Napoli, Giammarioli su McTominay: “Difficile trattenerlo, ma qui possono crescere”

Il Chief Global Business Development Officer azzurro parla della strategia del club, mercato, difficoltà della Serie A e il modello Napoli per far maturare i talenti internazionali.

 Il futuro di Scott McTominay e, più in generale, la strategia del Napoli sul mercato internazionale sono stati al centro dell’intervento di Leonardo Giammarioli, Chief Global Business Development Officer della SSC Napoli, ospite del programma White and Jordan su TalkSport. Parole lucide, dirette, che raccontano le ambizioni del club ma anche le difficoltà strutturali del calcio italiano. Alla domanda sul futuro del centrocampista scozzese, Giammarioli non si è nascosto. «Certo che siamo preoccupati», ha ammesso, chiarendo però la filosofia del Napoli: accompagnare i giocatori nella crescita, anche sapendo che, prima o poi, potrebbe arrivare il momento di lasciarli andare.
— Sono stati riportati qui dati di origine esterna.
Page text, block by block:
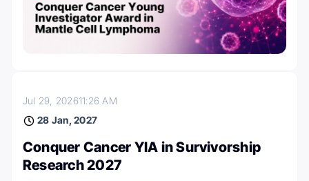
Jul 29, 202611:26 AM
28 Jan, 2027
Conquer Cancer YIA in Survivorship
Research 2027
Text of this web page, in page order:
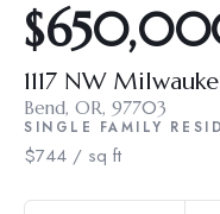
1117 NW
Bend, OR, 97703
SINGLE FAMILY
$744 / sq ft
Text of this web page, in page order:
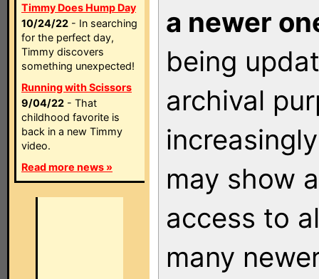
Timmy Does Hump Day
10/24/22 - In searching
for the perfect day,
Timmy discovers
something unexpected!
Running with Scissors
9/04/22 - That
childhood favorite is
back in a new Timmy
video.
Read more news »
a newer
being
archival
may show
access to
many
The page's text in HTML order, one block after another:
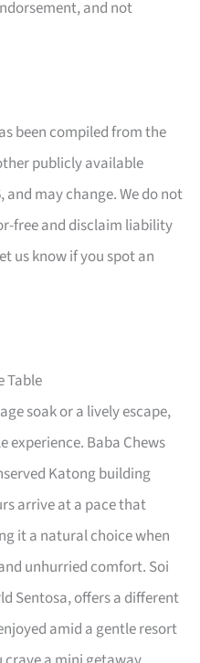
and not
been compiled from the
publicly available
and may change. We do not
free and disclaim liability
us know if you spot an
Table
soak or a lively escape,
experience. Baba Chews
Katong building
arrive at a pace that
it a natural choice when
unhurried comfort. Soi
Sentosa, offers a different
amid a gentle resort
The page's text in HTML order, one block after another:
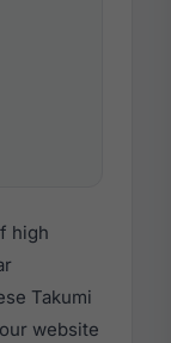
high
Takumi
website
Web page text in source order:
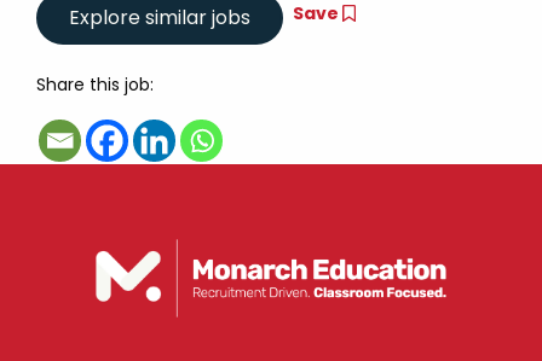
Save
Share this job:
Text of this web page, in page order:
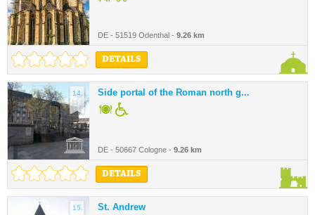
DE - 51519 Odenthal - 9.26 km
DETAILS
14. Side portal of the Roman north g...
DE - 50667 Cologne - 9.26 km
DETAILS
15. St. Andrew
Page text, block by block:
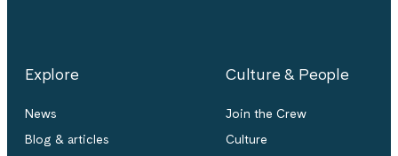
Explore
News
Blog & articles
Culture & People
Join the Crew
Culture
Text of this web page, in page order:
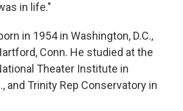
in life."
in 1954 in Washington, D.C.,
Conn. He studied at the
Theater Institute in
and Trinity Rep Conservatory in
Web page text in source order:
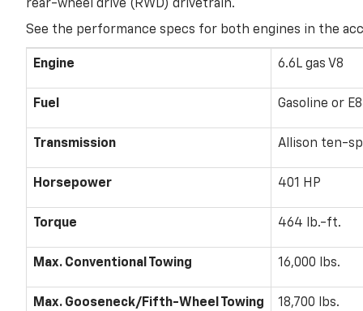
rear-wheel drive (RWD) drivetrain.
See the performance specs for both engines in the
Engine 6.6L gas V8
Fuel Gasoline or
Transmission Allison ten-
Horsepower 401 HP
Torque 464 lb.-ft.
Max. Conventional Towing 16,000 lbs.
Max. Gooseneck/Fifth-Wheel Towing 18,700 lbs.
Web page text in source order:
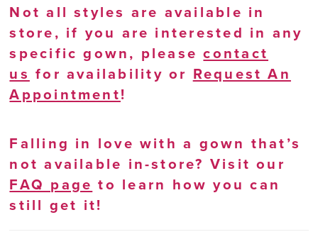
Not all styles are available in
store, if you are interested in any
specific gown, pleasecontact
us for availability or Request An
Appointment!
Falling in love with a gown that’s
not available in-store? Visit our
FAQ page to learn how you can
still get it!
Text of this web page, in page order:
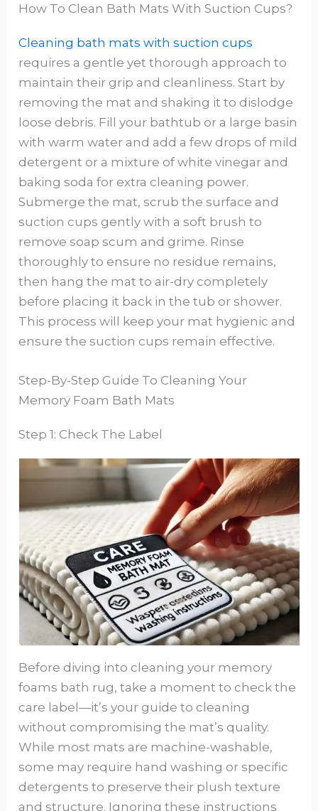
How To Clean Bath Mats With Suction Cups?
Cleaning bath mats with suction cups
requires a gentle yet thorough approach to
maintain their grip and cleanliness. Start by
removing the mat and shaking it to dislodge
loose debris. Fill your bathtub or a large basin
with warm water and add a few drops of mild
detergent or a mixture of white vinegar and
baking soda for extra cleaning power.
Submerge the mat, scrub the surface and
suction cups gently with a soft brush to
remove soap scum and grime. Rinse
thoroughly to ensure no residue remains,
then hang the mat to air-dry completely
before placing it back in the tub or shower.
This process will keep your mat hygienic and
ensure the suction cups remain effective.
Step-By-Step Guide To Cleaning Your
Memory Foam Bath Mats
Step 1: Check The Label
Before diving into cleaning your memory
foams bath rug, take a moment to check the
care label—it’s your guide to cleaning
without compromising the mat’s quality.
While most mats are machine-washable,
some may require hand washing or specific
detergents to preserve their plush texture
and structure. Ignoring these instructions
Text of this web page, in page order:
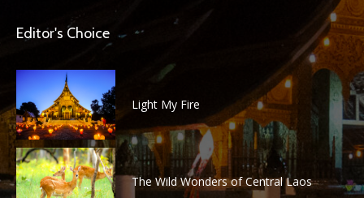
Editor's Choice
Light My Fire
The Wild Wonders of Central Laos
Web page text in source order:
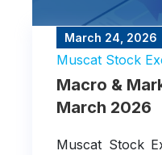
March 24, 2026
Muscat Stock
Macro &
March 2026
Muscat Stock

McTominay e la crescita personale

Giammarioli ha parlato di McTominay come di un profilo umano e professionale di alto livello. «Scott è un ragazzo molto simpatico e merita di continuare a progredire», ha spiegato, sottolineando che l’eventuale addio non è un tema immediato. «Forse non ora, forse non la prossima stagione», ma se in futuro dovesse presentarsi l’occasione giusta, significherebbe che il giocatore se la sarà meritata sul campo.
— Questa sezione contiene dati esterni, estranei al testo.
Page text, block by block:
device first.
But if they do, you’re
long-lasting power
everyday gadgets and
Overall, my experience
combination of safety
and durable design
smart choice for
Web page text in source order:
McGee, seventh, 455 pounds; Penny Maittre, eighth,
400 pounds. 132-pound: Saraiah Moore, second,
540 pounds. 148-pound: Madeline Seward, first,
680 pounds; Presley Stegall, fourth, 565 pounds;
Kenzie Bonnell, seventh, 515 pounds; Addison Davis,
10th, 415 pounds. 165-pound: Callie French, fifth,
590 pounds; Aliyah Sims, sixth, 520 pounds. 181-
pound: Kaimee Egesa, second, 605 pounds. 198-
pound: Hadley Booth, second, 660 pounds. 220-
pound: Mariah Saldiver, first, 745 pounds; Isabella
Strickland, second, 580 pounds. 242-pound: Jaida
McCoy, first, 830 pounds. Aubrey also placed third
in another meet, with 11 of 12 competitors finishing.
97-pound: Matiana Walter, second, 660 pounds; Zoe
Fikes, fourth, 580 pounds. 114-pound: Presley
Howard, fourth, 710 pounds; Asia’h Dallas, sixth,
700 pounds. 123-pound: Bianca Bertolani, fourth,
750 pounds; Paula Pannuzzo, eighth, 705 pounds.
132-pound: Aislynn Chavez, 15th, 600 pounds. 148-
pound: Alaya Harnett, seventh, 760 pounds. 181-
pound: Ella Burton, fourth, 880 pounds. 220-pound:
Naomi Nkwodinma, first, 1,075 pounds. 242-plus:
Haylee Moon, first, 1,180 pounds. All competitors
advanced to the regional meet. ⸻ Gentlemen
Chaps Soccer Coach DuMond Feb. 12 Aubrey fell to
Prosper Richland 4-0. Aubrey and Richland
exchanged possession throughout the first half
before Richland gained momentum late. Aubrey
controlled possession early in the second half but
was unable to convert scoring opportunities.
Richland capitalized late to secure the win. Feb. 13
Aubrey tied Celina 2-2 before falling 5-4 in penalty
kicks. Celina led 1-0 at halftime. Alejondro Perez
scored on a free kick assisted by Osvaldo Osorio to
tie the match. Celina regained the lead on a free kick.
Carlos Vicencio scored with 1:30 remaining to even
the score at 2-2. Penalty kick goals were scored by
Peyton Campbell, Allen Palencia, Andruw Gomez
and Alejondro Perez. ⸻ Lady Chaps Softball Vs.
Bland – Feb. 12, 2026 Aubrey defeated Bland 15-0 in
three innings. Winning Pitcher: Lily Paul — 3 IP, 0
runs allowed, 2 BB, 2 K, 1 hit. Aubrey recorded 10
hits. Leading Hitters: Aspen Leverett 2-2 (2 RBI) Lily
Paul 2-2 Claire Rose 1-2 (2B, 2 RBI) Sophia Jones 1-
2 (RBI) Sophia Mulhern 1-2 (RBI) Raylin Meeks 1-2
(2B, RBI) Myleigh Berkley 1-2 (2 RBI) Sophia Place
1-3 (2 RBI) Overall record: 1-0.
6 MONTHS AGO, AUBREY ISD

Un concetto chiave emerge chiaramente: il Napoli non blocca la crescita dei propri calciatori, ma cerca di valorizzarla all’interno di un progetto competitivo.

Il paragone con Woltemade e il mercato moderno

Per spiegare le dinamiche attuali, Giammarioli ha citato il caso di Nick Woltemade allo Stoccarda. «Volevano tenerlo, ma quando arriva un’offerta di un certo livello, non c’è molto che si possa fare», ha detto. Soprattutto quando il giocatore spinge per partire e le cifre diventano molto elevate.

È qui che entra in gioco una delle grandi criticità del sistema italiano. «È difficile per le squadre italiane: il campionato continua a perdere entrate», ha spiegato Giammarioli, evidenziando come la competitività con i grandi club europei sia sempre più complessa sul piano economico.

Prendere i giocatori è difficile, tenerli ancora di più

Un passaggio centrale dell’intervento riguarda la difficoltà non solo nel trattenere i big, ma anche nel portarli a Napoli. «Non è stato facile prendere giocatori come McTominay e Gilmour, e ancora più difficile è tenerli», ha ammesso.

Da qui nasce la strategia del club: investire su calciatori già maturi, ma non ancora arrivati all’apice della carriera, per aiutarli a compiere l’ultimo salto di qualità. «Lavoriamo portando i giocatori al livello successivo», ha ribadito Giammarioli, sottolineando come questo percorso possa diventare un vantaggio reciproco: crescita del calciatore e crescita del club.

Napoli come ambiente ideale

Secondo Giammarioli, l’ambiente Napoli è perfetto per questo tipo di percorso. Pressione, passione, ambizione e una storia unica rendono il club particolarmente attrattivo. «Penso che Napoli sia adatta alla loro crescita», ha spiegato, aggiungendo che anche il club può crescere grazie al contributo di questi giocatori.

Fondamentale, in questo senso, resta lo scouting. «È molto importante», ha sottolineato, perché consente di individuare profili funzionali al progetto prima che esplodano definitivamente.

L’eredità di Maradona e l’ambizione azzurra

Un altro elemento chiave è il fascino intramontabile del Napoli, legato all’eredità di Diego Armando Maradona. «L’ambizione di giocare per il Napoli è enorme», ha dichiarato Giammarioli, rimarcando come il nome del club continui ad avere un peso globale, soprattutto per i calciatori stranieri.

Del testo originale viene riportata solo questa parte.